On today’s date in 1966, the Canada Highway Safety Council opened its 12th annual conference in Calgary, Alta.
Coinciding with the conference, Canada’s Post Office Department (now Canada Post) issued a five-cent Highway Safety stamp (Scott #477) as “a contribution to the cause of safety on the nation’s roads.”
The stamp was printed by the Canadian Bank Note Co. and designed by Helen Roberta Fitzgerald with engraving by Yves Baril (picture) and Donald J. Mitchel (lettering).
‘ONE MISHAP EVERY 1.5 MINUTES’
In 1964, traffic accidents “killed, injured or caused property damage throughout the year at a pace of one mishap every one and a half minutes,” according to a press release issued by the Post Office Department.
“These accidents resulted in fatal injuries every two hours and caused bodily injury every four minutes for the full twelve-month period. Founded in 1955, the C.H.S.C. has statistics showing three out of four traffic deaths occur within twenty-five miles of the victim’s home, moreover, half of the injury or death dealing accidents occur at 40 miles per hour, or less, thereby pointing up the need to install and use seat belts even for short drives. The council stresses the need for an equal awareness of the dangers by drivers, passengers and pedestrians.”

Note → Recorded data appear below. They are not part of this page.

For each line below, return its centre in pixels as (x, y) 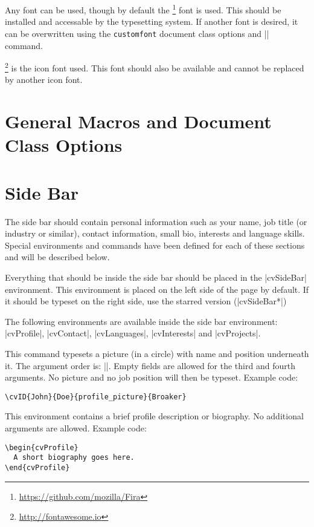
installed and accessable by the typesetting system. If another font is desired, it (152, 21)
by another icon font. (44, 80)
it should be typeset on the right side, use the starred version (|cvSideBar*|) (146, 301)
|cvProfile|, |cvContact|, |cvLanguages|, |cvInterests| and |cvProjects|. (133, 333)
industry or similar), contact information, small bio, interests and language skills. (155, 233)
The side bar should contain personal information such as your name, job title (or (156, 221)
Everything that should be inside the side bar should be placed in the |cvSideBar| (156, 277)
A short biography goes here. (74, 458)
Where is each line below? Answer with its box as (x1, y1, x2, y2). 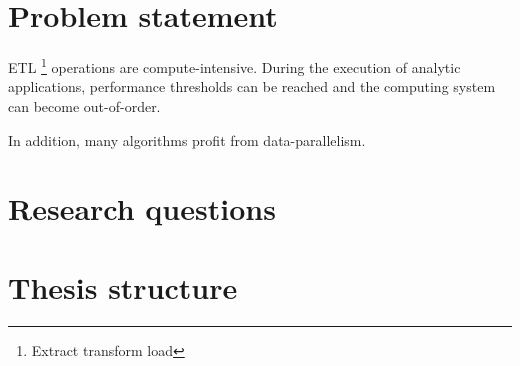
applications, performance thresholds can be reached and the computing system (8, 76, 496, 97)
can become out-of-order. (8, 95, 161, 116)
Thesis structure (8, 266, 238, 307)
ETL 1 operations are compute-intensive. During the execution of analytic (8, 54, 461, 77)
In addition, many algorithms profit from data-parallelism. (8, 129, 366, 150)
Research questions (8, 188, 276, 229)
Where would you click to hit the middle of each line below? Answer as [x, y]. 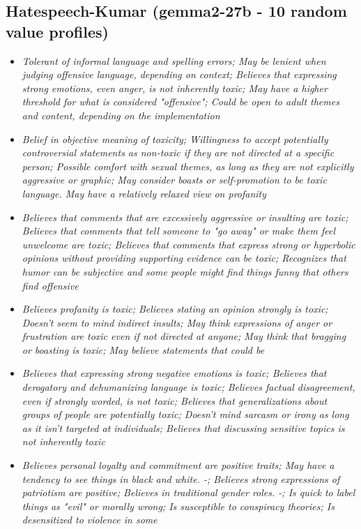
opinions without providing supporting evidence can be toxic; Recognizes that [184, 258]
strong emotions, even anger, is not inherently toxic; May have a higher [175, 88]
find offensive [50, 285]
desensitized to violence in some [90, 520]
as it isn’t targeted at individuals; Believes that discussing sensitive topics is [183, 427]
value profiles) [57, 31]
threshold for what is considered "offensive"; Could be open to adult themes [180, 102]
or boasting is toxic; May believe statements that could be [143, 349]
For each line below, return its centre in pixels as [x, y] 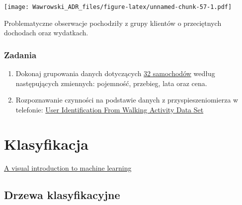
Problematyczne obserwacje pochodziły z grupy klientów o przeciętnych [113, 23]
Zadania [20, 54]
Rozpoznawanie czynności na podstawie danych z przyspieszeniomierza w [127, 100]
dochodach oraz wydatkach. [46, 33]
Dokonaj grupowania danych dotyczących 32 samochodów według [115, 73]
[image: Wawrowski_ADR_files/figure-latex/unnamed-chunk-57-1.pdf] [118, 7]
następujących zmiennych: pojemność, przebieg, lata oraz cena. [111, 83]
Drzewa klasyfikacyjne [62, 194]
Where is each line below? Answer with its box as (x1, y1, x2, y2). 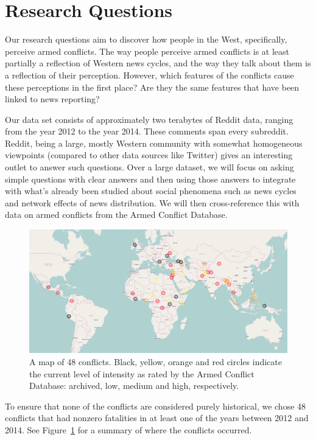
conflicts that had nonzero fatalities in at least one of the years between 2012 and (5, 411, 309, 424)
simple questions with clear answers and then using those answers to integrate (5, 172, 296, 185)
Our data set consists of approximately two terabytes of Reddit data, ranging (5, 113, 293, 125)
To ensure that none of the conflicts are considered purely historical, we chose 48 (5, 399, 306, 412)
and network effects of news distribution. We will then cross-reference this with (5, 196, 300, 209)
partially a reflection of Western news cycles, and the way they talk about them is (5, 57, 311, 69)
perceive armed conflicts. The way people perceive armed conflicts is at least (5, 44, 290, 57)
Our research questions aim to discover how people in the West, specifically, (5, 33, 287, 46)

According to the 2016 “Canadian Motor Vehicle Traffic Collision Statistics” report, in 2016:
- the number of motor vehicle fatalities in Canada was 1,898, up two per cent from 2015 (1,860);
- there were 10,322 serious injuries due to motor vehicle collisions in Canada, down four per cent from 2015 (10,748);
- the number of fatalities per 100,000 population was 5.2, unchanged from the rate seen the previous two years; and
- the number of fatalities per billion vehicle kilometres travelled was 5.1, unchanged from 2015.
In 2015, police also reported 72,039 impaired driving incidents, representing a rate of 201 incidents per 100,000 population. This is the lowest rate since data on impaired driving were first collected in 1986 (down 65 per cent) and four per cent lower than in 2014.
The 1966 Highway Safety stamp also replaced the “familiar visible gum” of older issues with an improved adhesive that was “tasteless, and virtually invisible to the casual observer.”
“It has proved to have superior adhesive qualities during the several years it has been used in North America on various labels and stickers. Manufactured under the trade name of ‘DAVAC’, the new adhesive does not react to the humidity factor in the air as do other glues.”